Singles from Famous First Words
- "Darling Buds of May" Released: November 2010; "Still Here" Released: March 2011; "New Year's Day" Released: May 2011;

= Famous First Words (Viva Brother album) =

Famous First Words is the debut studio album by English rock band Viva Brother, released on 1 August 2011 on Geffen Records in the United Kingdom. Preceded by the singles "Darling Buds of May", "Still Here" and "New Year's Day", the album was produced and mixed by Stephen Street, who had previously worked with acts such as Blur and The Smiths.

==Reception==

The album was panned by critics upon release, with reviewers criticising the lack of original content and the clumsiness with which the band attempted to emulate popular acts of the 1990s. On Metacritic, the album received a score of 34/100, indicating "generally unfavorable reviews". Alexis Petridis of the Guardian likened the band to a tragicomedy and remarked that "Viva Brother haven't got a new idea in their heads – as every song fades out, you somehow imagine the theme music from TFI Friday fading in". Martin Headon of musicOMH praised certain aspects of the album, but noted that overall it was clichéd, had "few arresting melodies" and lacked courage.
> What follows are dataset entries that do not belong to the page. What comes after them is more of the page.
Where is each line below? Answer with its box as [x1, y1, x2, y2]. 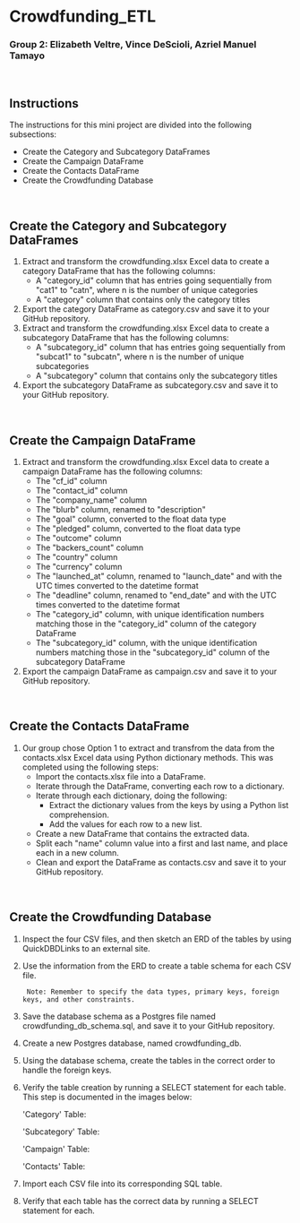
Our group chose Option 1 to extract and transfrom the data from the [21, 742, 275, 754]
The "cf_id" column [35, 475, 107, 486]
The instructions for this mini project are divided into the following [9, 119, 253, 131]
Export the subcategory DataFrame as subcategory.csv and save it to [21, 380, 279, 391]
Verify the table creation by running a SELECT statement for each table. [21, 1081, 287, 1092]
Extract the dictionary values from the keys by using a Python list [48, 799, 289, 810]
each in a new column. [35, 847, 119, 857]
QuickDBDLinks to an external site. [21, 943, 150, 953]
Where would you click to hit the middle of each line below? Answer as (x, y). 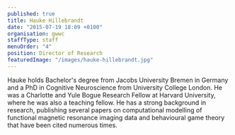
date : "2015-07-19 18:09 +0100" (55, 27)
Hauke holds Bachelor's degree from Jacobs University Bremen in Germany (118, 80)
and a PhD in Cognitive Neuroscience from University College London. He (115, 87)
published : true (31, 14)
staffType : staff (33, 40)
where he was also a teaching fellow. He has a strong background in (107, 102)
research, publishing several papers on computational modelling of (105, 110)
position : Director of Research (55, 54)
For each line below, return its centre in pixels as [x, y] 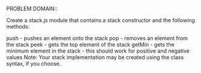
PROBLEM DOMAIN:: [32, 9]
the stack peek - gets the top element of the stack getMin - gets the [90, 45]
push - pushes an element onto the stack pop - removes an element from [97, 38]
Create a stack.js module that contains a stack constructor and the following [101, 20]
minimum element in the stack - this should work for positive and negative [98, 51]
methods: [18, 27]
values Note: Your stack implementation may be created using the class [95, 57]
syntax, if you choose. [34, 63]
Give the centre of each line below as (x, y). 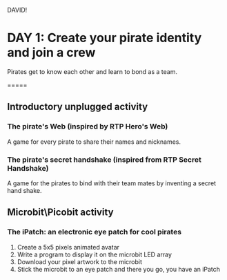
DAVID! (17, 10)
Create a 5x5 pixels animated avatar (68, 247)
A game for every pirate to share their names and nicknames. (94, 142)
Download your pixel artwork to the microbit (80, 261)
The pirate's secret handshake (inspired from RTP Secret (104, 160)
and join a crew (51, 53)
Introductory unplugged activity (78, 107)
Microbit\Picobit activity (60, 213)
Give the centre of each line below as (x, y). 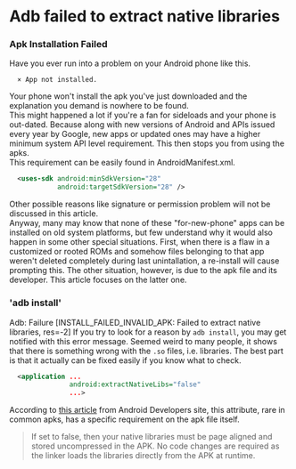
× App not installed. (58, 80)
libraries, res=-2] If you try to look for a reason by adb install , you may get (148, 332)
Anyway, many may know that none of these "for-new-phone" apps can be (147, 223)
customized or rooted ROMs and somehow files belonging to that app (137, 252)
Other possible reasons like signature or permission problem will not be (140, 204)
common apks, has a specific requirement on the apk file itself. (125, 419)
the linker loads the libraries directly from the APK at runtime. (143, 456)
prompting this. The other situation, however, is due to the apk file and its (144, 271)
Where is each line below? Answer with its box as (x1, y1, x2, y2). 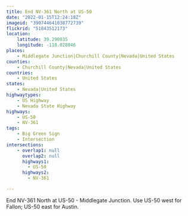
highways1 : (21, 159, 50, 165)
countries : (6, 70, 33, 76)
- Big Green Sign (17, 131, 60, 137)
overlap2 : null (21, 153, 60, 159)
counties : (6, 58, 31, 64)
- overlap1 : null (17, 147, 60, 153)
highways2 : (21, 169, 50, 176)
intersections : (6, 141, 44, 148)
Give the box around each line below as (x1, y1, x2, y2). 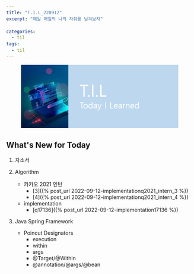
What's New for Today (6, 140, 91, 150)
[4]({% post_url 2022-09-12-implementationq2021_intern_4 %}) (32, 194, 189, 201)
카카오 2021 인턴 (23, 180, 63, 188)
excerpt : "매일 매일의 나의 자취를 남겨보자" (6, 15, 103, 22)
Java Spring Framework (14, 218, 74, 225)
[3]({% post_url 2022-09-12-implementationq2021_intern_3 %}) (32, 188, 189, 195)
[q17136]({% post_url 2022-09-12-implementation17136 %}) (32, 206, 179, 214)
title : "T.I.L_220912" (6, 10, 62, 15)
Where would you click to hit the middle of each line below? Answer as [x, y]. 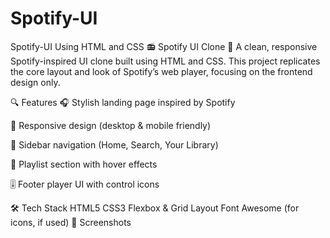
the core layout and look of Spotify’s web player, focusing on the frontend [161, 71]
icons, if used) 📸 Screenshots [71, 222]
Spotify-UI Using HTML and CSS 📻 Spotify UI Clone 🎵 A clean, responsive [164, 46]
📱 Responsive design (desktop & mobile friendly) [111, 125]
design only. [35, 82]
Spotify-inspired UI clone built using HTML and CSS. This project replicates [165, 61]
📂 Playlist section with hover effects [84, 164]
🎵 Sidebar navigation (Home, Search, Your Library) [114, 144]
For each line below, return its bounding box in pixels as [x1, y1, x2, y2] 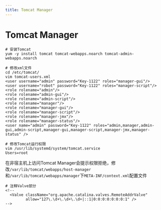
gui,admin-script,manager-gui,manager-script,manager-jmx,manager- [5, 127, 150, 132]
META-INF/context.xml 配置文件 [84, 172, 147, 178]
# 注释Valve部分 [5, 183, 36, 188]
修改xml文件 [10, 65, 32, 71]
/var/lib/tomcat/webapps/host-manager [10, 167, 91, 172]
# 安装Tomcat [5, 46, 31, 52]
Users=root [5, 150, 28, 155]
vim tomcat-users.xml [5, 74, 51, 79]
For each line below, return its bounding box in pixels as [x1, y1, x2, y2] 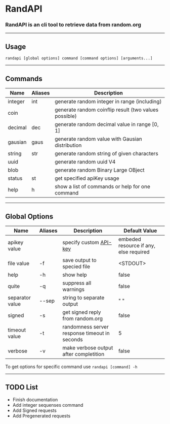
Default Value [123, 227, 157, 234]
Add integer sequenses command [12, 402, 83, 408]
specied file [62, 263, 90, 270]
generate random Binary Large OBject [55, 167, 145, 174]
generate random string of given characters [55, 150, 158, 157]
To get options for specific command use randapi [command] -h [5, 364, 138, 370]
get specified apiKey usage [55, 175, 119, 182]
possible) [55, 113, 77, 120]
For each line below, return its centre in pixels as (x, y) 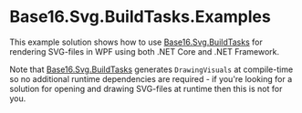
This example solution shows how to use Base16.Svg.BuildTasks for (136, 42)
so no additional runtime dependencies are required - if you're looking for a (151, 78)
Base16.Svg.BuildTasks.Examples (140, 17)
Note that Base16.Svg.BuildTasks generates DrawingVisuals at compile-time (151, 69)
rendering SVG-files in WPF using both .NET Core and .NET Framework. (145, 51)
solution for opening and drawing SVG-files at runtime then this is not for (146, 88)
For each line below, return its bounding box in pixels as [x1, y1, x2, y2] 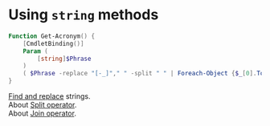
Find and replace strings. [8, 91, 91, 101]
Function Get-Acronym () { [8, 32, 95, 40]
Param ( [22, 47, 48, 55]
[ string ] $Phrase [37, 55, 92, 63]
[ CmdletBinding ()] [22, 39, 84, 47]
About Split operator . [8, 100, 77, 110]
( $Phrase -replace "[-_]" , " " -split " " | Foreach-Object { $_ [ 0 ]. [22, 70, 257, 78]
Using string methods [8, 6, 159, 24]
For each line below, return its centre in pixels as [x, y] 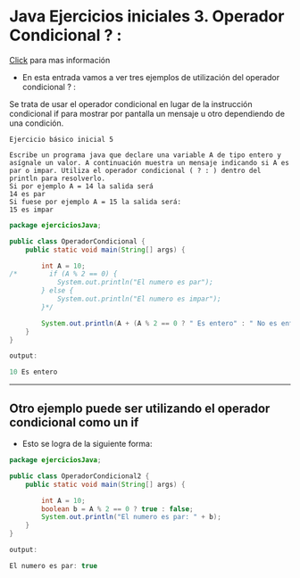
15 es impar [31, 210]
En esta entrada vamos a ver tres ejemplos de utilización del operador [150, 77]
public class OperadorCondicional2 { [79, 476]
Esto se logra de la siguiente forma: [87, 444]
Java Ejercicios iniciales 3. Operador [147, 17]
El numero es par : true [54, 566]
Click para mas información [60, 60]
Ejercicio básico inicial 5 [62, 139]
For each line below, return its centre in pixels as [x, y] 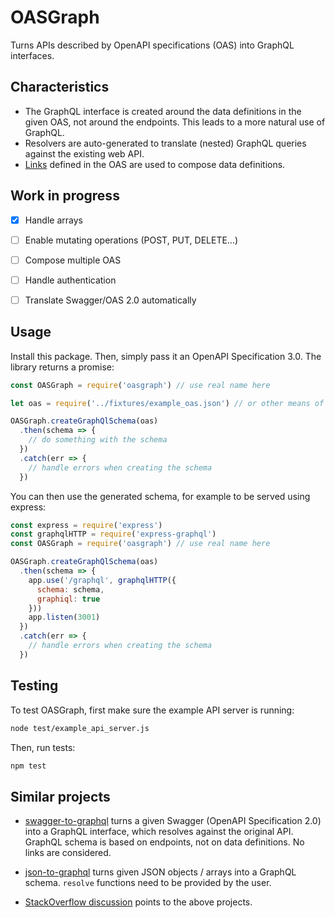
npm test [28, 766]
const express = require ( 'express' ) [86, 525]
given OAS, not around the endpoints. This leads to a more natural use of [175, 122]
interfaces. [32, 55]
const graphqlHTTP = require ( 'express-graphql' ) [113, 534]
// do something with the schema [98, 440]
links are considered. [68, 853]
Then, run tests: [43, 747]
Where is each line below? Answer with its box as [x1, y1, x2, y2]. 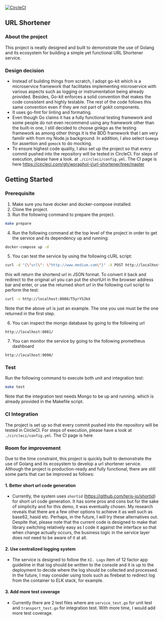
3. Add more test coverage [5, 589, 60, 595]
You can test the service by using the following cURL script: [12, 253, 133, 259]
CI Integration [5, 411, 38, 418]
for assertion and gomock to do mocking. [12, 140, 92, 146]
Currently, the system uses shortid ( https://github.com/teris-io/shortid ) [12, 493, 156, 499]
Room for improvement [5, 445, 61, 451]
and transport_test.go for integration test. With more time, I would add [12, 605, 156, 611]
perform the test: [5, 287, 39, 293]
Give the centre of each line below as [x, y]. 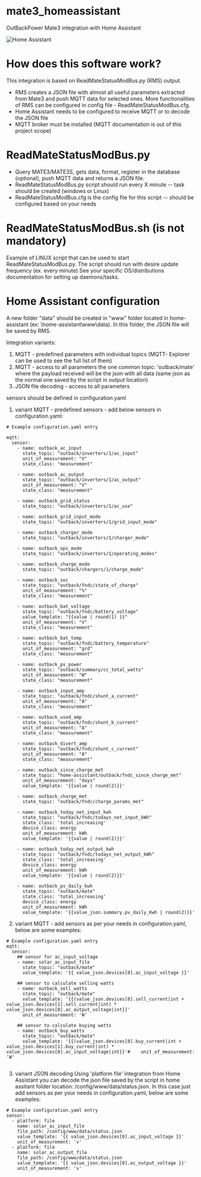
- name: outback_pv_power [50, 664]
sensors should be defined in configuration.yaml [66, 398]
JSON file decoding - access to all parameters [72, 386]
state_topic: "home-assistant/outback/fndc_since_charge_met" [102, 775]
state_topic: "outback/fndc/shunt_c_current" [80, 749]
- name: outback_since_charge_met [60, 770]
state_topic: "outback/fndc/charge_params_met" [83, 801]
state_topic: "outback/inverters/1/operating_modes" [90, 554]
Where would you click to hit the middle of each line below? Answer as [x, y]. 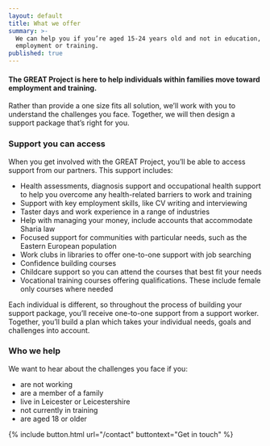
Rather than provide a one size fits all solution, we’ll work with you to [122, 106]
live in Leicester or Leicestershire [75, 402]
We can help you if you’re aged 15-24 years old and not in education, [139, 38]
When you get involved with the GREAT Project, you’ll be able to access [127, 162]
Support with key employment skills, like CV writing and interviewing [133, 203]
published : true [35, 53]
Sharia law [37, 229]
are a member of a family [62, 393]
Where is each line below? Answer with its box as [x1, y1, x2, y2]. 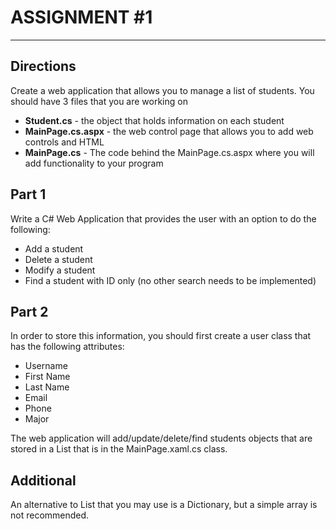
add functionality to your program [24, 157, 164, 169]
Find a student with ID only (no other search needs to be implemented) [24, 274, 317, 286]
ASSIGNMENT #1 [10, 6, 153, 29]
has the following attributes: [10, 341, 125, 353]
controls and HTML [24, 136, 105, 148]
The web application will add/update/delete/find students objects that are [10, 432, 313, 445]
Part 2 [10, 303, 49, 320]
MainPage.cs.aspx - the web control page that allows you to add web [24, 125, 314, 137]
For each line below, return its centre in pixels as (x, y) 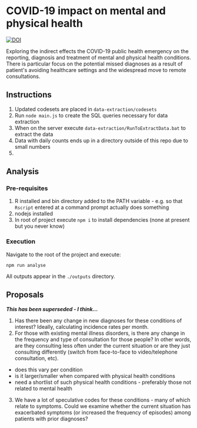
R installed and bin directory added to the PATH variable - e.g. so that (98, 201)
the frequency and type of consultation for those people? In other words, (103, 339)
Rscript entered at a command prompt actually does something (92, 207)
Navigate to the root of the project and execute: (64, 254)
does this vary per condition (49, 370)
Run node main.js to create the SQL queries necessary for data (91, 115)
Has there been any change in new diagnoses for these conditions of (98, 321)
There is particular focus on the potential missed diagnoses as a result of (95, 64)
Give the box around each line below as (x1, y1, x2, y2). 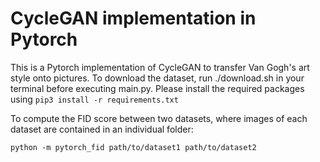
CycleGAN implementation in (10, 7, 257, 30)
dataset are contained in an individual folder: (10, 123, 194, 135)
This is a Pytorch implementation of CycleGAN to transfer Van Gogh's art (10, 61, 310, 73)
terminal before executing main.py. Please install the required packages (10, 82, 305, 94)
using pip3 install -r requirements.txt (10, 93, 179, 105)
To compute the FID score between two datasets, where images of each (10, 112, 308, 124)
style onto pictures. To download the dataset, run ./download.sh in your (10, 72, 305, 84)
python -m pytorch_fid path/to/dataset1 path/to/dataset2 (10, 142, 257, 152)
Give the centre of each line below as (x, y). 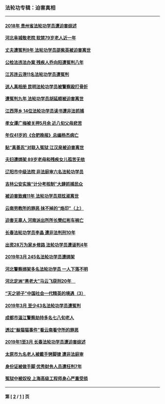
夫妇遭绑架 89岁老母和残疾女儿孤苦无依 (45, 159)
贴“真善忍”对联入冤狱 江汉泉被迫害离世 (45, 147)
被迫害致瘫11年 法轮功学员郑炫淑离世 (42, 196)
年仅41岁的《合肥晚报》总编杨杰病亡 (42, 135)
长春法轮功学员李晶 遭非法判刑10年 (40, 232)
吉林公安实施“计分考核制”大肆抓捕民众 (44, 184)
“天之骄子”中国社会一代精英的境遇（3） (45, 293)
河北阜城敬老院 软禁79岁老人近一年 (41, 38)
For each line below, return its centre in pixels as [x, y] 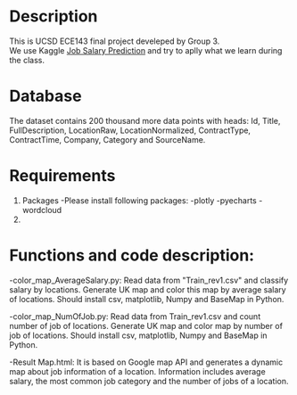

Similarly, Hari Ashurst of Pitchfork lamented the "chugging guitar and infant grade lyrics", ultimately judging the album to be "pretty brainless stuff, the special kind that makes you feel somehow stupider for having listened". John Meagher of the Irish Independent wrote that Viva Brother "might just be responsible for the most uninspired, downright awful British album of the year".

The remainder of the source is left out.